Instructing LLMs to Negotiate using Reinforcement Learning with Verifiable Rewards
Summary: arXiv:2604.09855v1 Announce Type: new
The recent advancement of Large Language Models (LLMs) has established their potential as autonomous interactive agents. However, they often struggle in strategic games of incomplete information, such as bilateral price negotiation. In this paper, we investigate if Reinforcement Learning from Verifiable Rewards (RLVR) can effectively teach LLMs to negotiate.
Research Overview
This research explores the strategic behaviors that emerge during the learning process of LLMs when trained to negotiate effectively. The primary focus is on developing a framework that enables a mid-sized buyer agent to negotiate against a regulated LLM seller across a wide distribution of real-world products.
Methodology
Our approach incorporates the following key components:
- Reinforcement Learning from Verifiable Rewards (RLVR): This innovative method allows agents to learn negotiation tactics by maximizing economic surplus while adhering to strict private budget constraints.
- Framework Design: We designed a framework to facilitate interactions between a buyer agent and a regulated seller, simulating real-world negotiation scenarios.
- Phased Learning Process: The training process is structured into four distinct phases that the agent progresses through, each showcasing its strategic evolution.
Phases of Strategic Evolution
In our findings, we identified a novel four-phase strategic evolution during the training of the buyer agent:
- Naive Bargaining: The agent begins with basic negotiation skills, often relying on simple price adjustments.
- Aggressive Starting Prices: The agent learns to set higher initial prices to create room for negotiation.
- Deadlock Phase: The agent encounters situations where negotiation stalls, prompting further learning and adaptation.
- Sophisticated Persuasion: Ultimately, the agent develops advanced persuasive techniques, enabling it to negotiate effectively under various circumstances.
Results and Implications
Our results demonstrate that the training method utilizing verifiable rewards allows a 30B parameter agent to significantly outperform frontier models that are over ten times its size in extracting economic surplus. This performance showcases the effectiveness of RLVR in teaching negotiation skills that are both robust and adaptable.

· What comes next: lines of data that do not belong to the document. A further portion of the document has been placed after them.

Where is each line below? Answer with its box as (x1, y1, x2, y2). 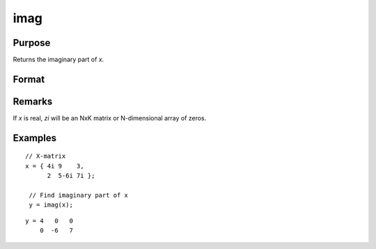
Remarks (13, 95, 53, 107)
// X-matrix (25, 152, 66, 160)
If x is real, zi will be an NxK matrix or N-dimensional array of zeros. (13, 113, 207, 122)
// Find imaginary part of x (29, 191, 129, 199)
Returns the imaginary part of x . (13, 56, 104, 64)
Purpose (13, 37, 51, 49)
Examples (13, 132, 57, 144)
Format (13, 73, 45, 85)
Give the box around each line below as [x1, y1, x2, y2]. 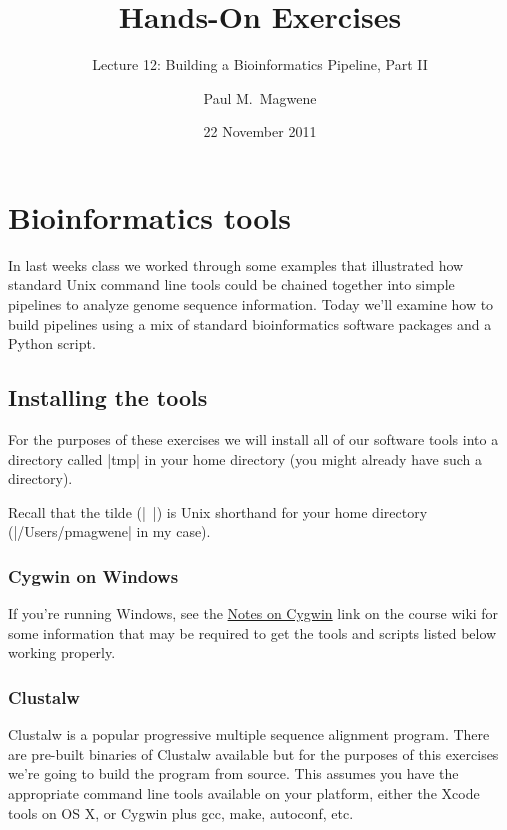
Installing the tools [8, 382, 208, 413]
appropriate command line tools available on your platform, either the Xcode [8, 782, 480, 803]
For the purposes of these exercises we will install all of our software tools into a [8, 429, 499, 450]
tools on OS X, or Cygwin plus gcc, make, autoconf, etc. [8, 802, 354, 823]
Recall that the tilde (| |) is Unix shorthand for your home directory [8, 501, 428, 522]
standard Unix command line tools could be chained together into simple [8, 274, 455, 295]
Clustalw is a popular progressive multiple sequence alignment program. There [8, 724, 490, 745]
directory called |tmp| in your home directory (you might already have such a [8, 448, 482, 469]
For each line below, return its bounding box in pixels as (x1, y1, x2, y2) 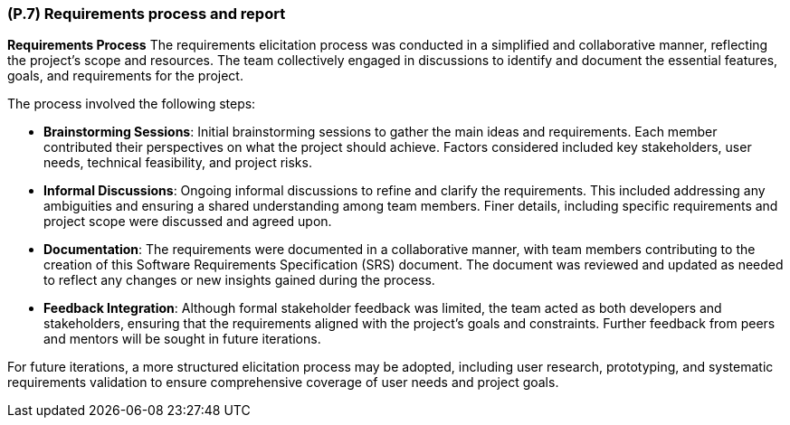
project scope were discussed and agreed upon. (43, 213, 332, 230)
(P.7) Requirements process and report (7, 5, 286, 23)
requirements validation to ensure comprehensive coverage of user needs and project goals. (7, 374, 559, 391)
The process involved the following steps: (7, 96, 256, 112)
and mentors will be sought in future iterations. (43, 331, 321, 347)
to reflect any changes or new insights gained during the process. (43, 272, 435, 288)
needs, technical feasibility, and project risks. (43, 155, 312, 171)
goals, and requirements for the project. (7, 68, 243, 84)
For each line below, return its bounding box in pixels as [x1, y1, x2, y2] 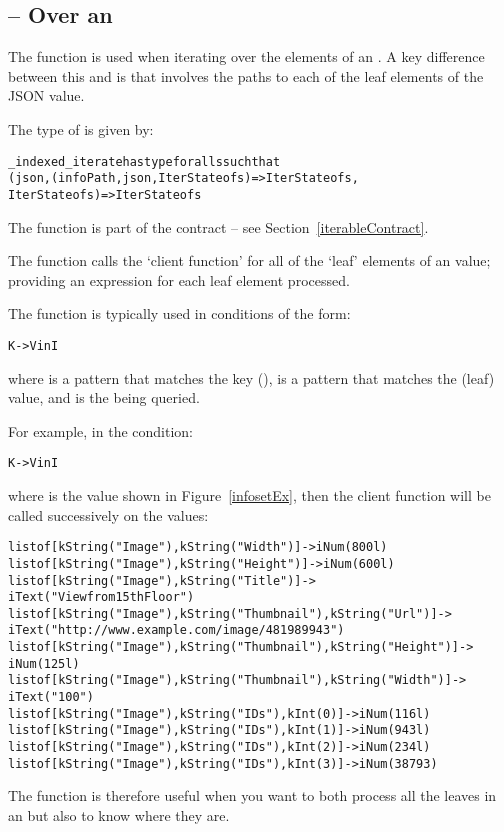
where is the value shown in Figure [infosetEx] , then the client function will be [8, 485, 491, 506]
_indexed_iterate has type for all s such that [8, 154, 281, 169]
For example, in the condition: [8, 420, 193, 441]
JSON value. [8, 85, 85, 106]
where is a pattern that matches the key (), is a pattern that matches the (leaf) [8, 367, 495, 388]
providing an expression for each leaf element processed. [8, 269, 350, 290]
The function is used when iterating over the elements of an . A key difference [8, 46, 485, 67]
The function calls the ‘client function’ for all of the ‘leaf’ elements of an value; [8, 250, 491, 271]
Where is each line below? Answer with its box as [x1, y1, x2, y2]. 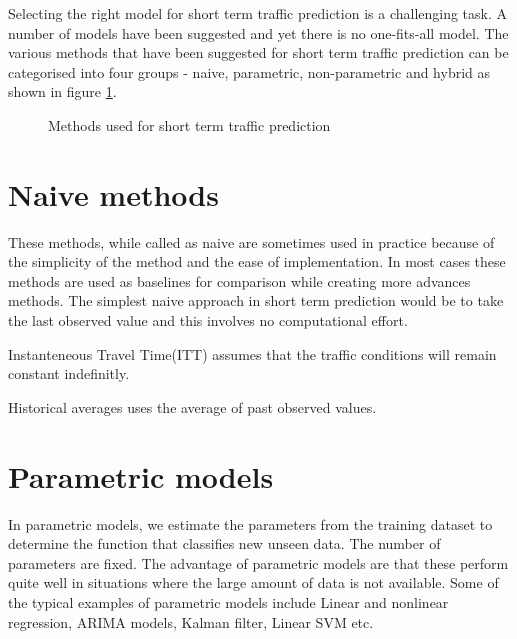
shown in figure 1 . [8, 81, 117, 102]
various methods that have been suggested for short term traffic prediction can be [8, 42, 509, 63]
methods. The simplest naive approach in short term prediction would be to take [8, 290, 504, 311]
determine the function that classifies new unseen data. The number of [8, 533, 441, 554]
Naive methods [8, 173, 219, 214]
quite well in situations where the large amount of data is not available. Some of [8, 572, 499, 593]
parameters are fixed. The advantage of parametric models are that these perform [8, 552, 509, 573]
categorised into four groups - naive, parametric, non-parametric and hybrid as [8, 61, 491, 82]

Moreover, the trained agent exhibits remarkable generalization capabilities, maintaining high performance levels against stronger counterparties that were not part of the training set. Even when facing hostile or adversarial seller personas, the agent remains effective, highlighting its potential application in real-world negotiation scenarios.
Conclusion
The findings from this research present a significant advancement in the field of AI-driven negotiation. By leveraging Reinforcement Learning from Verifiable Rewards, we have opened new avenues for developing more intelligent and capable LLMs that can operate autonomously in complex negotiation environments.